Available storage backends can be extended by implementing a new Database class and a new FileStorage class.

PY-DTS does not impose a specific directory structure for your documents, but it is recommended to follow a consistent structure for easier management. Nevertheless, PY-DTS needs a metadata file in JSON format to describe the collections and documents available in the storage.

The manifest.json can be served by a tier server or can be stored locally and served by the API itself.

An example of such metadata file can be found in the tests/dummy/local-storage-data/metadata.json file.

When your database is ready, you have to configure the API to point to your data storage. This can be done by setting the STORAGE environment variable (.env). An example of such configuration can be found in the .env.template file.

You also have to provide the base path to your storage and the path to your metadata file by setting the METADATA_PATH environment variable (.env).

Docker

PY-DTS can also be deployed using Docker with :

docker/podman run -p 8000:8000 --name pydts renatodiaz/py-dts:latest

Available tags are provided in the DockerHub repository. You can also build the image locally with the provided Dockerfile.

Variables

The API can be configured with the following environment variables:

APP_NAME: the name of the application, used in the API documentation.
APP_DESCRIPTION: a short description of the application, used in the API documentation.
APP_AUTHOR_INFOS: a dict containing the name and email of the author, used in the API documentation.
APP_URL: a JSON string containing a list of URLs and their descriptions, used in the API documentation.
DTS_CONTEXT: the URL of the DTS context to use for JSON-LD serialization, the default value is https://distributed-text-services.github.io/specifications/context/1-alpha1.json.
DTS_VERSION: the version of the DTS specification to use, the default value is 1-alpha.
ROOT_COLLECTION: the root collection to use, the default value is None.
ALLOWED_ORIGINS: a list of allowed origins for CORS settings, set to * to allow all origins, or specify a comma-separated list of allowed origins (e.g. http://localhost:3000,http://example.com).
STORAGE: the storage backend to use, available options are local and github.
INDEXER: the indexer to use, available options are standard (the default one) and custom (not implemented yet).
BASE_PATH: the base path to the storage, not needed for github storage, but required for local storage.
METADATA_PATH: the path to the metadata file, can be a local path or a URL, depending on the storage backend used.
TEI_NS: the TEI namespace to use for XML parsing, the default value is http://www.tei-c.org/ns/1.0.

Usage

If your server is running locally, it should be available at http://localhost:8000/docs or http://localhost:8000/redoc. The API contract is available at http://localhost:8000/openapi.json.

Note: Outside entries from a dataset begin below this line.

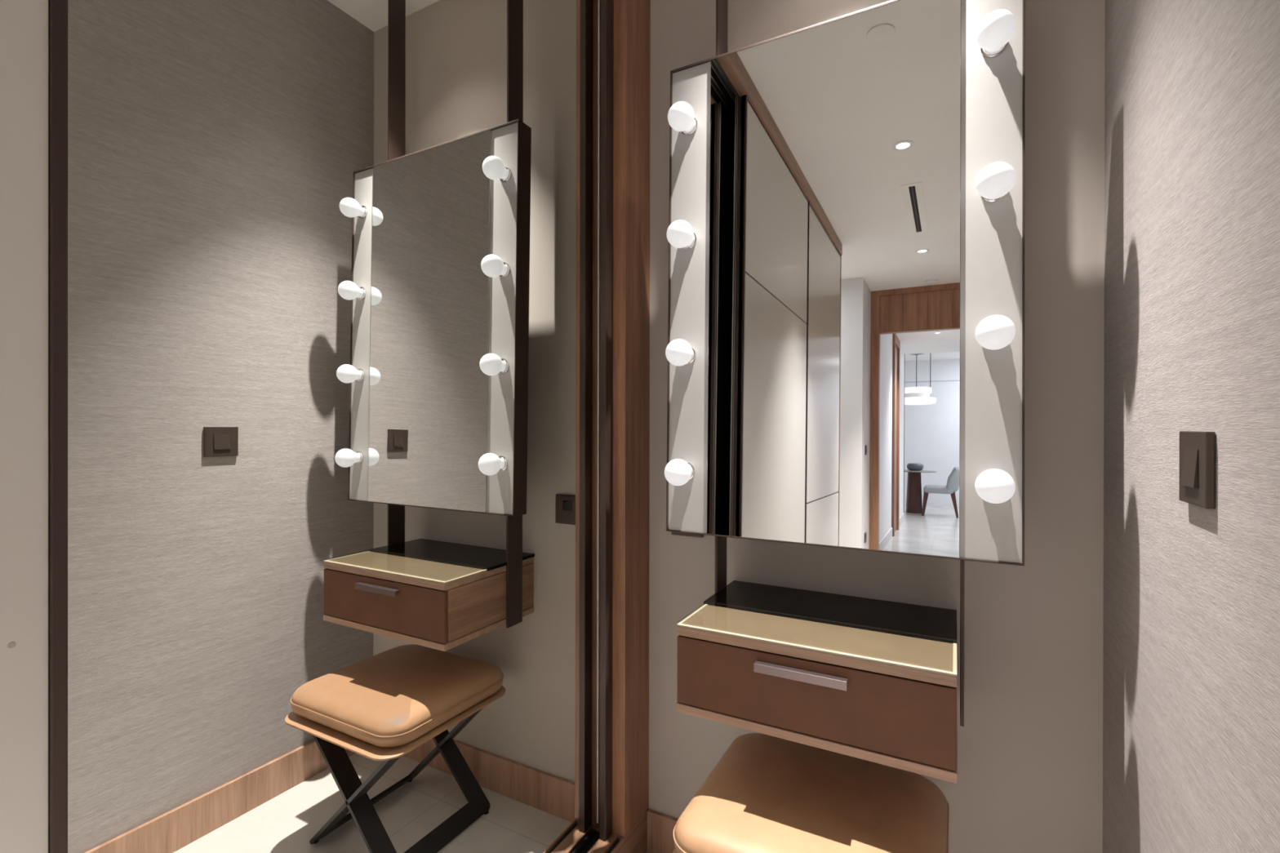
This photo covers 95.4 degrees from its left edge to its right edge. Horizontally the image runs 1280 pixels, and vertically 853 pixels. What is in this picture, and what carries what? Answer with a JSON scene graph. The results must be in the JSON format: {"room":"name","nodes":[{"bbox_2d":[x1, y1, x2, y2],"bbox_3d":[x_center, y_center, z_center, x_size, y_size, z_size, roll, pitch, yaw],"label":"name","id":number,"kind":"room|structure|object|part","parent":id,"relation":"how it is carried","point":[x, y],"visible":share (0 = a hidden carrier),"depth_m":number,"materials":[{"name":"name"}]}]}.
{"room":"dressing room","nodes":[
{"label":"dressing room","id":0,"kind":"room"},
{"bbox_2d":[648,0,1105,852],"bbox_3d":[0.419,-0.138,1.407,1.298,2.550,0.100,0,0,28],"label":"wall","id":1,"kind":"structure","parent":0,"point":[1030,740],"depth_m":1.16,"materials":[{"name":"beige paint"}]},
{"bbox_2d":[647,808,678,852],"bbox_3d":[0.442,1.082,1.332,0.956,0.110,0.012,0,0,28],"label":"baseboard","id":2,"kind":"structure","parent":1,"relation":"attached to","point":[660,826],"depth_m":1.53,"materials":[{"name":"brown wood"}]},
{"bbox_2d":[671,532,702,537],"bbox_3d":[0.122,0.241,1.505,0.086,0.084,0.009,0,0,28],"label":"wall socket","id":3,"kind":"object","parent":1,"relation":"attached to","point":[673,533],"visible":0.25,"depth_m":1.50,"materials":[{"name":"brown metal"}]},
{"bbox_2d":[675,580,957,783],"bbox_3d":[0.362,0.471,1.174,0.488,0.176,0.363,0,0,28],"label":"drawer unit","id":4,"kind":"object","parent":1,"relation":"attached to","point":[868,679],"visible":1,"depth_m":1.05,"materials":[{"name":"brown wood"}]},
{"bbox_3d":[0.280,0.436,1.021,0.160,0.015,0.016,0,0,28],"label":"handle","id":5,"kind":"part","parent":4,"relation":"part of","materials":[{"name":"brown metal"}]},
{"bbox_3d":[0.320,0.390,1.094,0.483,0.004,0.149,0,0,28],"label":"edge trim","id":6,"kind":"part","parent":4,"relation":"part of","materials":[{"name":"beige"}]},
{"bbox_3d":[0.355,0.477,1.159,0.482,0.129,0.297,0,0,28],"label":"drawer","id":7,"kind":"part","parent":4,"relation":"part of","materials":[{"name":"brown wood"}]},
{"bbox_2d":[703,580,956,643],"bbox_3d":[0.401,0.388,1.247,0.488,0.009,0.198,0,0,28],"label":"shelf","id":8,"kind":"object","parent":1,"relation":"attached to","point":[887,618],"depth_m":1.21,"materials":[{"name":"black glass"}]},
{"bbox_2d":[1102,0,1279,852],"bbox_3d":[-0.212,-0.136,-1.020,0.100,2.550,4.770,0,0,28],"label":"wall","id":9,"kind":"structure","parent":0,"point":[1191,616],"depth_m":0.69,"materials":[{"name":"paper"}]},
{"bbox_2d":[1178,431,1215,509],"bbox_3d":[0.636,0.048,0.669,0.012,0.084,0.086,0,0,28],"label":"light switch","id":10,"kind":"object","parent":9,"relation":"attached to","point":[1197,486],"visible":1,"depth_m":0.65,"materials":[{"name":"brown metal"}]},
{"bbox_3d":[-2.604,1.188,-3.551,5.600,0.100,11.700,0,0,28],"label":"floor","id":11,"kind":"structure","parent":0,"visible":0},
{"bbox_2d":[0,0,650,852],"bbox_3d":[-0.852,-0.138,0.139,0.208,2.547,3.338,0,0,28],"label":"mirror","id":12,"kind":"object","parent":11,"relation":"on","point":[324,325],"visible":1,"depth_m":0.83,"materials":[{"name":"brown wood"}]},
{"bbox_3d":[-0.794,0.188,0.053,0.003,1.646,1.082,0,0,28],"label":"door panel","id":13,"kind":"part","parent":12,"relation":"part of","materials":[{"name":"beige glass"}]},
{"bbox_3d":[-0.106,-0.177,1.477,0.005,2.365,0.002,0,0,28],"label":"edge trim","id":14,"kind":"part","parent":12,"relation":"part of","materials":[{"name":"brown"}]},
{"bbox_2d":[671,733,949,852],"bbox_3d":[0.327,0.914,1.089,0.441,0.446,0.436,0,0,28],"label":"stool","id":15,"kind":"object","parent":11,"relation":"on","point":[766,793],"visible":0.98,"depth_m":1.06,"materials":[{"name":"beige leather"}]},
{"bbox_3d":[-2.599,-1.587,-3.555,5.600,0.350,11.700,0,0,28],"label":"ceiling","id":16,"kind":"structure","parent":0,"visible":0},
{"bbox_2d":[715,0,728,593],"bbox_3d":[0.192,-0.422,1.368,0.006,1.981,0.064,0,0,28],"label":"support post","id":17,"kind":"object","parent":16,"relation":"attached to","point":[722,6],"visible":0.02,"depth_m":1.36,"materials":[{"name":"brown metal"}]},
{"bbox_2d":[664,0,1025,566],"bbox_3d":[0.359,-0.287,1.155,0.678,1.050,0.139,0,0,28],"label":"vanity mirror","id":18,"kind":"object","parent":17,"relation":"attached to","point":[845,350],"visible":1,"depth_m":1.13,"materials":[{"name":"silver metal"}]},
{"bbox_2d":[664,61,711,533],"bbox_3d":[0.095,-0.287,1.274,0.095,1.041,0.096,0,0,28],"label":"light","id":19,"kind":"object","parent":18,"relation":"attached to","point":[687,470],"depth_m":1.30,"materials":[{"name":"white glass"}]},
{"bbox_3d":[0.364,-0.286,1.164,0.482,1.041,0.006,0,-1,28],"label":"mirror pane","id":20,"kind":"part","parent":18,"relation":"part of","materials":[{"name":"silver metal"}]},
{"bbox_3d":[0.386,-0.286,1.205,0.672,1.043,0.005,0,-1,28],"label":"panel","id":21,"kind":"part","parent":18,"relation":"part of","materials":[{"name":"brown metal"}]},
{"bbox_2d":[960,0,1022,563],"bbox_3d":[0.603,-0.286,0.999,0.094,1.041,0.096,0,0,28],"label":"light","id":22,"kind":"object","parent":18,"relation":"attached to","point":[991,31],"depth_m":1.02,"materials":[{"name":"white glass"}]},
{"bbox_2d":[960,560,964,726],"bbox_3d":[0.628,-0.421,1.132,0.006,1.981,0.064,0,0,28],"label":"support post","id":23,"kind":"object","parent":16,"relation":"attached to","point":[962,562],"visible":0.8,"depth_m":1.11,"materials":[{"name":"brown metal"}]}
]}

the root endpoint is http://localhost:8000/api/dts/v1. (url prefix can be modified in the main.py file.)

The API documentation can be found at https://distributed-text-services.github.io/specifications/, but we provide here a few basic examples in Curl.

Example requests

Get all collections infos: curl --request GET
--url http://127.0.0.1:8000/api/dts/v1/collection
Get a document infos by ID: curl --request GET
--url 'http://127.0.0.1:8000/api/dts/v1/collection?id=short-document'
Get available navigation references for a document: curl --request GET
--url 'http://127.0.0.1:8000/api/dts/v1/navigation?resource=short-document&ref=Jean&down=-1&limit=10'
Get a document: curl --request GET
--url 'http://127.0.0.1:8000/api/dts/v1/document?resource=vat-gr-1190&media_type=text%2Fxml'
Get an excerpt: curl --request GET
--url 'http://127.0.0.1:8000/api/dts/v1/document?resource=st-augustin-confessions&ref=1.1&media_type=text%2Fxml'
Get an HTML version of a document (not available for excerpts): curl --request GET
--url 'http://127.0.0.1:8000/api/dts/v1/document?resource=st-augustin-confessions&media_type=text%2Fhtml'

caveat

about the lines (<lb /> tag)

The API currently support the <lb/> tag as a line tag, but, in order to work properly, there is two conditions:

a citeStrucure with a use parameter set to @n will only map a lb with a provided n attribute.
you should add a "ghost" <lb/> tag before the first line of the document, with a n attribute equal to first_line - 1 or 0.
citeStrucure with a use parameter set to position() will need an empy lb before the first line of the document.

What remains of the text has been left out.